Although radiation-induced bystander effects have been demonstrated in a number of cell types, the studies have largely been performed using high linear energy transfer (LET) radiation, such as alpha-particles. The literature is contradictory on whether fibroblasts show bystander responses, especially after low LET radiation such as X- or gamma-rays and whether the same signal transmission pathways are involved. Herein, a novel transwell insert culture dish method is used to show that X-irradiation induces medium-mediated bystander effects in AGO1522 normal human fibroblasts. The frequency of micronuclei formation in unirradiated bystander cells increases from a background of about 6.5% to about 9-13% at all doses from 0.1 to 10 Gy to the irradiated cells. Induction of p21Waf1 protein and foci of gamma-H2AX in bystander cells is also independent of dose to the irradiated cells above 0.1 Gy. In addition, levels of reactive oxygen species (ROS) were increased persistently in directly irradiated cells up to 60 h after irradiation and in bystander cells for 30 h.

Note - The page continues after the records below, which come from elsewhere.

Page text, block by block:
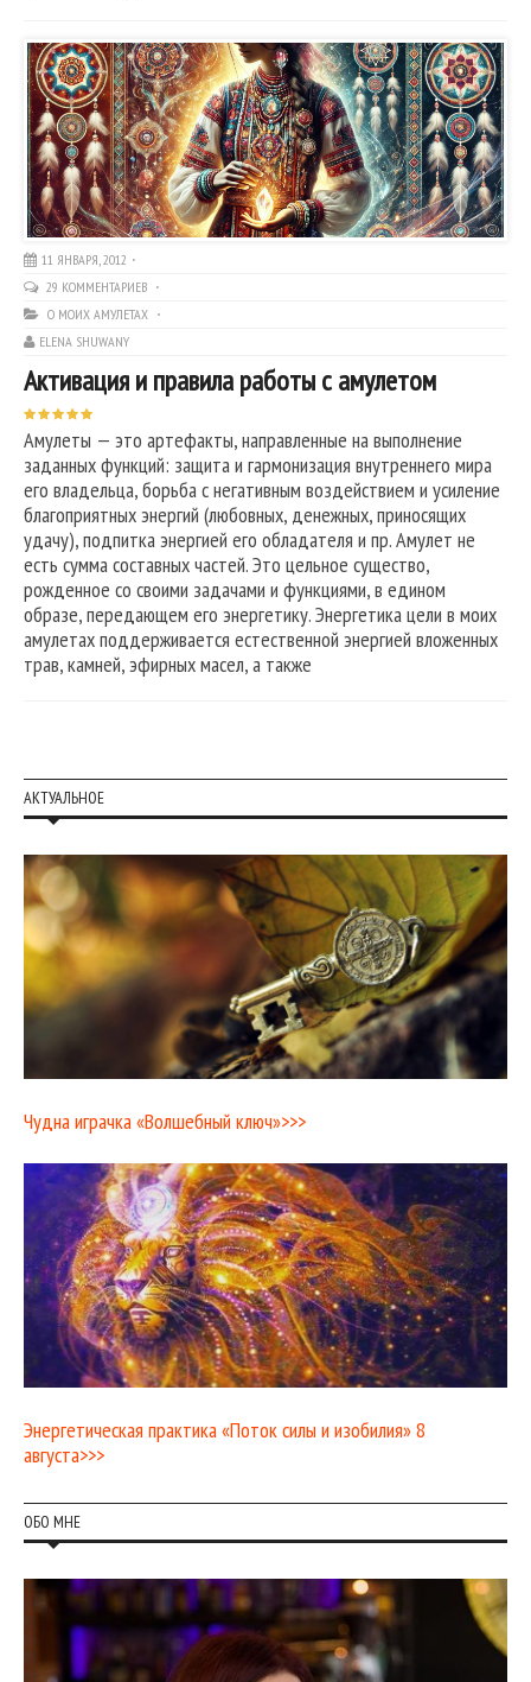
11 ЯНВАРЯ, 2012
29 КОММЕНТАРИЕВ
О МОИХ АМУЛЕТАХ
ELENA SHUWANY
Активация и правила работы с амулетом
Амулеты — это артефакты, направленные на выполнение
заданных функций: защита и гармонизация внутреннего мира
его владельца, борьба с негативным воздействием и усиление
благоприятных энергий (любовных, денежных, приносящих
удачу), подпитка энергией его обладателя и пр. Амулет не
есть сумма составных частей. Это цельное существо,
рожденное со своими задачами и функциями, в едином
образе, передающем его энергетику. Энергетика цели в моих
амулетах поддерживается естественной энергией вложенных
трав, камней, эфирных масел, а также
АКТУАЛЬНОЕ
Чудна играчка «Волшебный ключ»>>>
Энергетическая практика «Поток силы и изобилия» 8
августа>>>
ОБО МНЕ

Adding Cu-Zn superoxide dismutase (SOD) and catalase to the medium decreases the formation of micronuclei and induction of p21Waf1 and gamma-H2AX foci in bystander cells, suggesting oxidative metabolism plays a role in the signaling pathways in bystander cells. The results of clonogenic assay of bystander cells showed that survival of bystander cells decreases from 0 to 0.5 Gy, and then is independent of the dose to irradiated cells from 0.5 to 10 Gy. Unlike the response with p21Waf1 expression, gamma-H2AX foci and micronuclei, adding SOD and catalase has no effect on the survival of bystander cells. The data suggest that irradiated cells release toxic factors other than ROS into the medium.